- _Recorded data_:
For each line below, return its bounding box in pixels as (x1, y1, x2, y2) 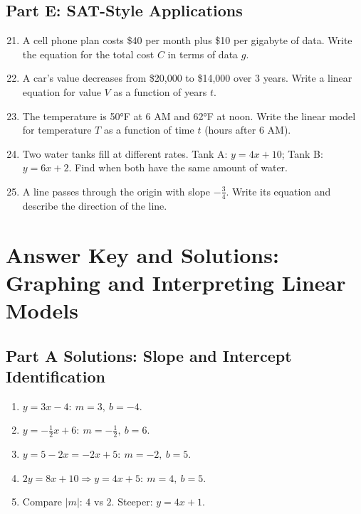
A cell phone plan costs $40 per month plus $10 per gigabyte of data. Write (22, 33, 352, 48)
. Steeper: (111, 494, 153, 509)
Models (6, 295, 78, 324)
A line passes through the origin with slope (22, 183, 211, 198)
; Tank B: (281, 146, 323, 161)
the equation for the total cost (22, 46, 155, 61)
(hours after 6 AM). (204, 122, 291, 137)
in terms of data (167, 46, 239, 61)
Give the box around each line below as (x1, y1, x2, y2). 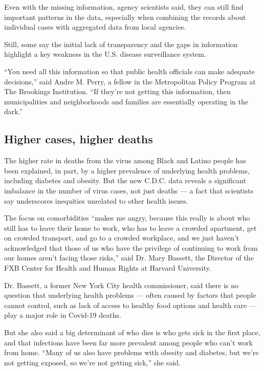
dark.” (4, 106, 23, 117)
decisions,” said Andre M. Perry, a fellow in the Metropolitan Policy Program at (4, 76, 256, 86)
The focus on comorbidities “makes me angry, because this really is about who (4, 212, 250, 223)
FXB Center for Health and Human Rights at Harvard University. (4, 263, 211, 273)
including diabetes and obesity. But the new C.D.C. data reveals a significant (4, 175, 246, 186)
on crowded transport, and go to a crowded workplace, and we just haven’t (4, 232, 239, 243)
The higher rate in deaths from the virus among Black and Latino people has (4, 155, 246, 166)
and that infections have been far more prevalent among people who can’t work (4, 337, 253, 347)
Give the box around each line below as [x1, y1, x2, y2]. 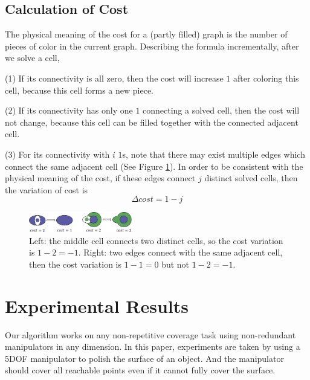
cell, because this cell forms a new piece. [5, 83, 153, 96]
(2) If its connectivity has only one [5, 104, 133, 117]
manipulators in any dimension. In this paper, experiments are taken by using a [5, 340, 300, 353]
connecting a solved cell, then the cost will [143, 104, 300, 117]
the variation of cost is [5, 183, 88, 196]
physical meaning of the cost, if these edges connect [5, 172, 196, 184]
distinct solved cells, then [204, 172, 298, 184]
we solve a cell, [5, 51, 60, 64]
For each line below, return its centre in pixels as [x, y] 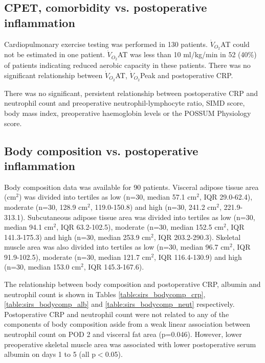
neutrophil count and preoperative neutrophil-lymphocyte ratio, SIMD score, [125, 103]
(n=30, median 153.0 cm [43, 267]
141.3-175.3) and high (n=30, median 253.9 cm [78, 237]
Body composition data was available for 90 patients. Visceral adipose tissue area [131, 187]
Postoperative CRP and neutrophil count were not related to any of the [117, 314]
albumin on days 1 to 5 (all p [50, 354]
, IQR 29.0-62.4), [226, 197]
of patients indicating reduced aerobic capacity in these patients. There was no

- _To do_:
Go through the material and copy every line in which the word "this" occurs.

- _Written answer_:
The focus on comorbidities “makes me angry, because this really is about who (4, 212, 250, 223)
cell, because this cell forms a new piece. [5, 83, 153, 96]
manipulators in any dimension. In this paper, experiments are taken by using a [5, 340, 300, 353]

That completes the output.